→ Data records

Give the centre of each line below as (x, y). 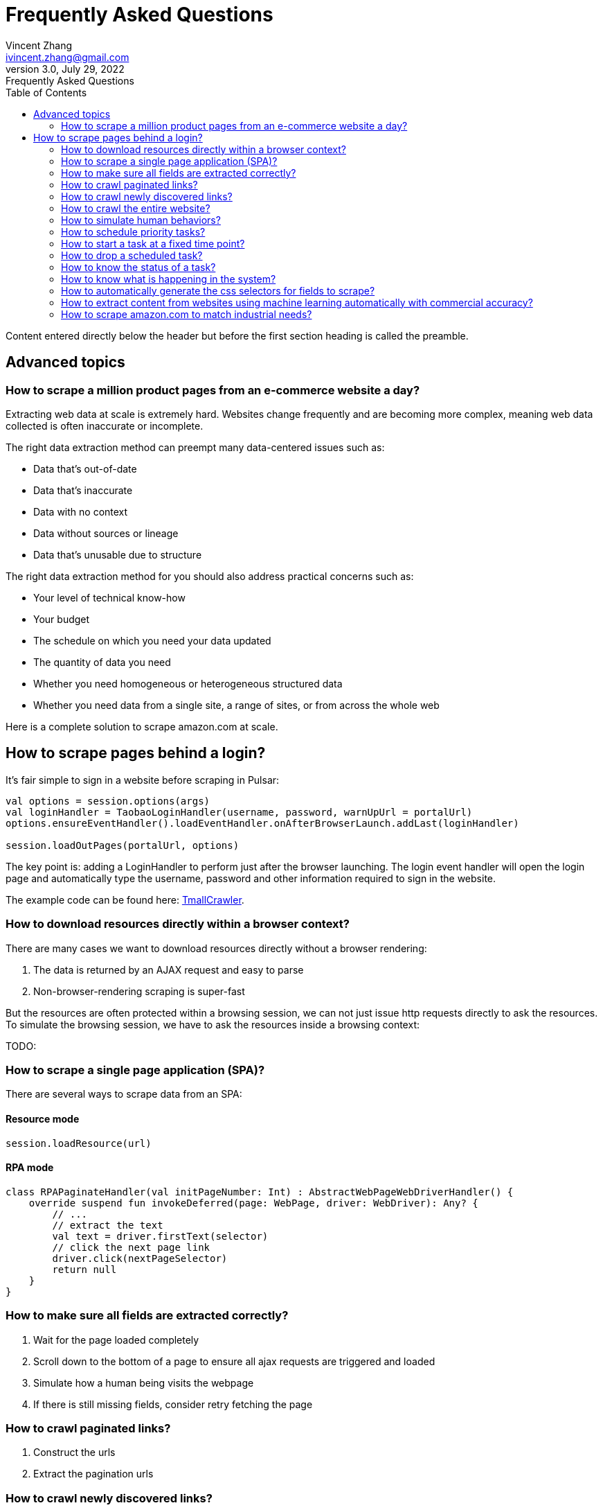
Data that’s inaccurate (83, 490)
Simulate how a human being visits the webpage (144, 1382)
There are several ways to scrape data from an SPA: (124, 1094)
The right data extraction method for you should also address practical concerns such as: (210, 576)
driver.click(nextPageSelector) (140, 1258)
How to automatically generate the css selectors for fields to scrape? (218, 290)
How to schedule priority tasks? (133, 231)
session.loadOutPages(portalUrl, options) (123, 845)
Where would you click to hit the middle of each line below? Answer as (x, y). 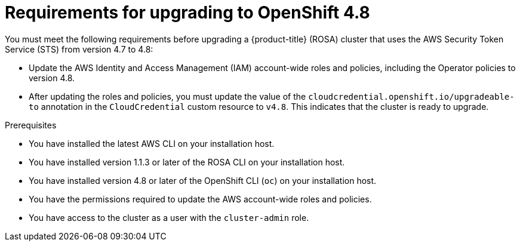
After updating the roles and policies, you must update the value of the (167, 96)
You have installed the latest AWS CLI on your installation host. (152, 143)
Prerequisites (31, 125)
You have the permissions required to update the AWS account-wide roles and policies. (200, 199)
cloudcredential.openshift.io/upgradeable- (411, 96)
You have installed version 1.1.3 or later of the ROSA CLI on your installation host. (187, 162)
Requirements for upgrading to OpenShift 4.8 (187, 13)
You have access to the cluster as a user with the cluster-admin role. (169, 217)
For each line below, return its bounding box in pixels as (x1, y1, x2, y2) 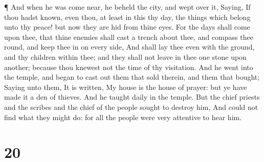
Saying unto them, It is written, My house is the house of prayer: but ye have (4, 81, 247, 92)
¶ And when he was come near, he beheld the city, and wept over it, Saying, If (4, 2, 251, 12)
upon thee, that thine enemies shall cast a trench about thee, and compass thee (4, 31, 253, 42)
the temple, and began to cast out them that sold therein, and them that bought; (4, 72, 260, 82)
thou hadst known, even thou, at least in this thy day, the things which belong (4, 11, 251, 22)
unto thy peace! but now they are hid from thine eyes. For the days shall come (4, 21, 250, 32)
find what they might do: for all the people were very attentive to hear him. (4, 111, 242, 122)
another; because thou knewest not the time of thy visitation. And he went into (4, 61, 253, 72)
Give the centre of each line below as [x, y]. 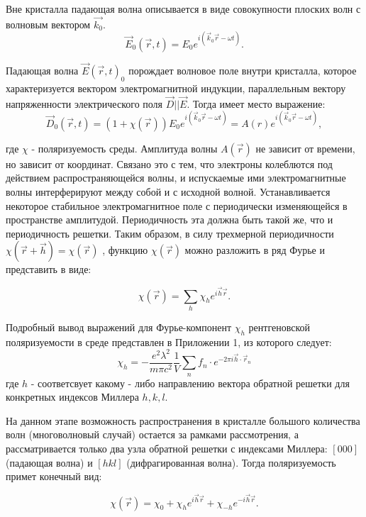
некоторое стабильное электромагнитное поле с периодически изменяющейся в [177, 205]
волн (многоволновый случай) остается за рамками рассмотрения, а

→ What this task involves
Above are some entries. Restate word for word the lines from the one holding "find what they" through the one holding "Give the centre of each line below as [x, y].", but not the pictures.

→ Answer to this exercise
find what they might do: for all the people were very attentive to hear him. (4, 111, 242, 122)
another; because thou knewest not the time of thy visitation. And he went into (4, 61, 253, 72)
Give the centre of each line below as [x, y]. 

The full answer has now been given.